Postoperative AKI occurred in 798 patients (26.5%). The hyperchloremia group had a higher risk of AKI than the normochloremia group, wherein the risk was incremental depending on the severity of hyperchloremia, as follows: ORs were 1.26 (1.06–1.51) and 1.95 (1.52–2.51) in the mild and severe hyperchloremia groups, respectively. During a median period of 7 years (maximum 15 years), 70 patients (2.3%) had ESRD. The severe hyperchloremia group was at an elevated risk of ESRD compared with the normochloremia group, with an HR of 2.43 (1.28–4.63). Even after adjusting for the competing risk of death, hyperchloremia was associated with the risk of ESRD.

Conclusions

Preoperative hyperchloremia is associated with poor renal outcomes such as AKI and ESRD after CABG. Accordingly, serum chloride should be monitored in patients undergoing CABG.

Peer Review reports

Introduction

Electrolyte abnormalities are common in patients with various medical conditions and are associated with increased morbidities and mortality [1, 2]. Both acute and chronic abnormalities of electrolytes are directly associated with adverse events in the general population [3, 4], which have been primarily studied for sodium and potassium. Recent studies have found that an abnormal range of serum chloride is associated with several morbidities and mortality in some pathologic conditions. Hyperchloremia was associated with in-hospital mortality and acute kidney injury (AKI) in critically ill septic patients [5,6,7], patients with ischemic stroke and intracerebral hemorrhage [8, 9].

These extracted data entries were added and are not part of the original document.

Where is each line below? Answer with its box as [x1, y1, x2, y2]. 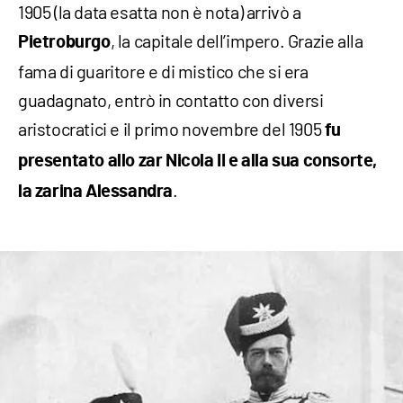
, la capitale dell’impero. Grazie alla [110, 29, 363, 51]
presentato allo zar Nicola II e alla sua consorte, [18, 151, 378, 170]
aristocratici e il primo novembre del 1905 [18, 117, 325, 139]
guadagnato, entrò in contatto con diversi [18, 88, 324, 111]
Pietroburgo [18, 32, 111, 51]
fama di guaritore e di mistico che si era [18, 59, 309, 82]
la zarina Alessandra [18, 182, 174, 201]
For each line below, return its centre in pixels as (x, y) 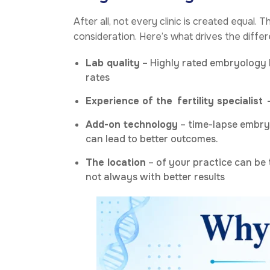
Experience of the (130, 101)
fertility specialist (220, 101)
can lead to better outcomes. (152, 139)
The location (116, 162)
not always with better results (155, 177)
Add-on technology (132, 124)
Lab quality (113, 63)
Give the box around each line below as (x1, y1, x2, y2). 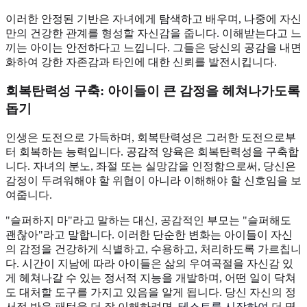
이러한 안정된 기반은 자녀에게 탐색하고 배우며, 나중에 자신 (5, 12, 302, 25)
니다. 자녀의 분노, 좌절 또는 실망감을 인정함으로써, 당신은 (5, 160, 296, 172)
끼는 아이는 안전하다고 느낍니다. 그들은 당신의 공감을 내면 (5, 41, 302, 53)
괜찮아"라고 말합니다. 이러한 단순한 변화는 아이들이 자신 (5, 228, 293, 241)
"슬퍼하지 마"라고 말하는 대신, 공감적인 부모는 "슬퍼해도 (5, 214, 291, 226)
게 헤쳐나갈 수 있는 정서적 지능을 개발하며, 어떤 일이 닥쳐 (5, 271, 296, 284)
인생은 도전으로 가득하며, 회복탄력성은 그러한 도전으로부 (5, 131, 296, 143)
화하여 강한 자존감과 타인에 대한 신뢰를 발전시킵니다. (5, 56, 277, 68)
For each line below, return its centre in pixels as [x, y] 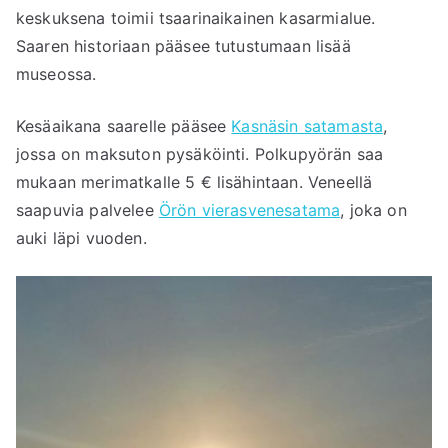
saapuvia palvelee [87, 210]
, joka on [373, 210]
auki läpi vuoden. [81, 238]
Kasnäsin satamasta [307, 126]
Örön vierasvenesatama [249, 210]
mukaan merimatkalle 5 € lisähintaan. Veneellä [194, 182]
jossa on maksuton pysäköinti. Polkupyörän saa [200, 154]
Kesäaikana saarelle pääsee [124, 126]
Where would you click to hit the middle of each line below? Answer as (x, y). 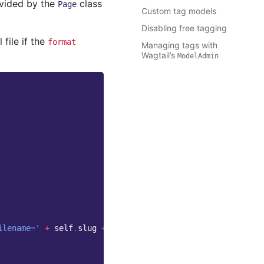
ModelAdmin (198, 56)
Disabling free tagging (184, 28)
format (62, 42)
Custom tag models (179, 11)
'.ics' (125, 228)
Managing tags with (179, 45)
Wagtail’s (159, 55)
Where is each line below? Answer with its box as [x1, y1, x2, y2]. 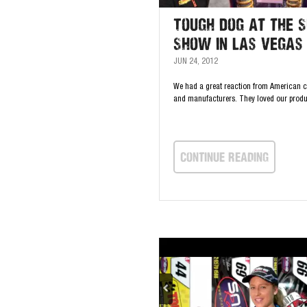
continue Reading [180, 149, 269, 164]
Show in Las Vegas [173, 34, 303, 53]
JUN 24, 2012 [173, 58, 218, 66]
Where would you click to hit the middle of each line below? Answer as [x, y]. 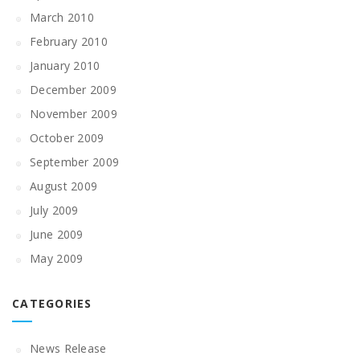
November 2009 [74, 114]
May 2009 [57, 258]
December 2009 [73, 90]
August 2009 [64, 186]
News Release [68, 348]
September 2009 [75, 162]
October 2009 [67, 138]
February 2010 [69, 41]
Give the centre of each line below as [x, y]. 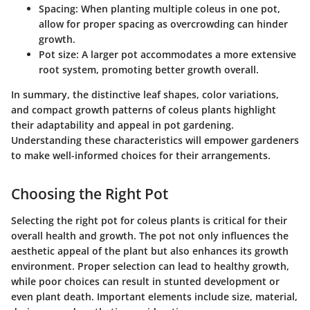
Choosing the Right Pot [90, 194]
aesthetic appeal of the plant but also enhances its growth [150, 250]
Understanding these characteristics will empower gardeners [155, 140]
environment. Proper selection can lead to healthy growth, [150, 266]
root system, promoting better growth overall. [149, 70]
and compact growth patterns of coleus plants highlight [144, 110]
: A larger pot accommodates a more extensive [186, 55]
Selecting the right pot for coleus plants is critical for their [149, 220]
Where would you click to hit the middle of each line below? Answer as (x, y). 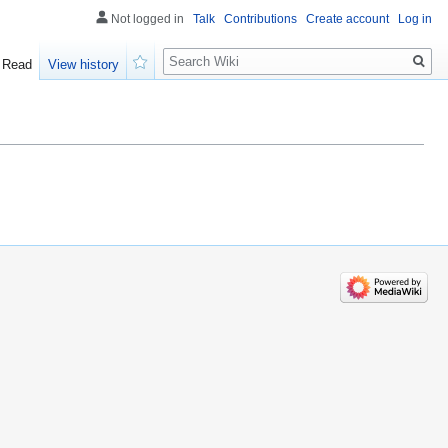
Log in (415, 19)
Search (195, 50)
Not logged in (147, 19)
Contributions (260, 19)
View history (84, 65)
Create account (347, 19)
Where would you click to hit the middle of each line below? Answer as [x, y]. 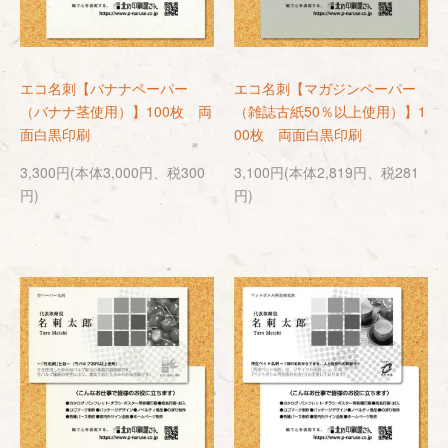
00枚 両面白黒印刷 [298, 134]
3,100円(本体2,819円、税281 [326, 172]
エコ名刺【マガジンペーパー [325, 88]
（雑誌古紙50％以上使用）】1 [330, 111]
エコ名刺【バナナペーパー [104, 88]
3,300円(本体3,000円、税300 [112, 172]
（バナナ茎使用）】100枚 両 [116, 111]
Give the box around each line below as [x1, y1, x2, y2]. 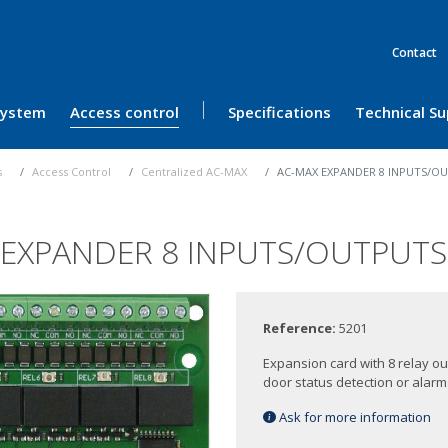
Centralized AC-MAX [141, 164, 247, 179]
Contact [391, 44, 437, 61]
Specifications [228, 102, 331, 122]
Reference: [263, 319, 340, 338]
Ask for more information [276, 408, 432, 427]
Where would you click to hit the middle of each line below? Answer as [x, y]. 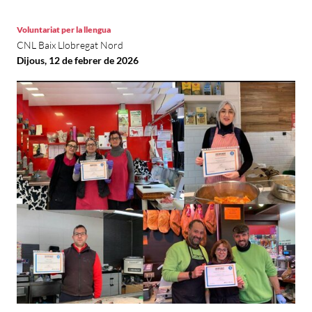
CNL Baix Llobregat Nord [70, 45]
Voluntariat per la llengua [64, 30]
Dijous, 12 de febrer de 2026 [78, 60]

Coronary artery bypass grafting (CABG) is one of the most common surgical procedures, and it has been proven to improve the survival of patients with severe angina. The recent mortality rate is approximately 5% during the perioperative period, but this rate is highly dependent on comorbid diseases and postoperative complications. As a postoperative complication, AKI develops in up to 30% of cases after CABG [10], and it is a major cause of several morbidities and mortality. Despite a decreasing trend in its incidence, the current rate of AKI remains high [11], which finally leads to chronic kidney disease or end-stage renal disease (ESRD) [12]. Accordingly, the prediction of AKI is a critical issue in patients undergoing CABG. Electrolyte abnormalities frequently occur in patients undergoing CABG [13], but no studies have identified the predictive capacity of hyperchloremia on renal outcomes such as AKI and ESRD. Herein, we addressed this issue after adjustment for multiple covariates and the competing risk of death.

Materials and methods

Data source and study samples

Data on patients were retrospectively reviewed from two tertiary hospitals, namely, Seoul National University Hospital and Seoul National University Bundang Hospital. A total of 3089 patients consecutively underwent CABG between January 2003 and December 2015. We excluded patients who were less than 18 years old (n = 1), had baseline ESRD (n = 62), underwent redo-CABG (n = 8), and had hypochloremia (i.e., < 95 mmol/L) (n = 21). Consequently, 2997 patients were analyzed in the present study. Both on-pump CABG with cardiopulmonary bypass (CPB) and off-pump CABG were analyzed.

Study variables

Demographic data including age, sex, body mass index, comorbidities such as hypertension, diabetes mellitus, myocardial infarction, stroke, and peripheral vascular disease, current smoking, and alcohol were obtained from the electronic medical records. Surgical information, such as the number of grafting arteries, CPB, and intra-aortic balloon pump, was obtained. The medications, such as angiotensin-converting enzyme inhibitors, angiotensin II receptor blockers, beta-blockers, diuretics, and statins were reviewed. The following laboratory findings were considered:white blood cells, hemoglobin, albumin, cholesterol, glucose, sodium, potassium, carbon dioxide, and chloride. The estimated glomerular filtration rate (eGFR) was calculated using the Chronic Kidney Disease Epidemiology Collaboration eq. [14]. Left ventricular ejection fraction was measured before CABG, using the biplane approach and modified Simpson method from apical imaging planes in the lateral decubitus position [15].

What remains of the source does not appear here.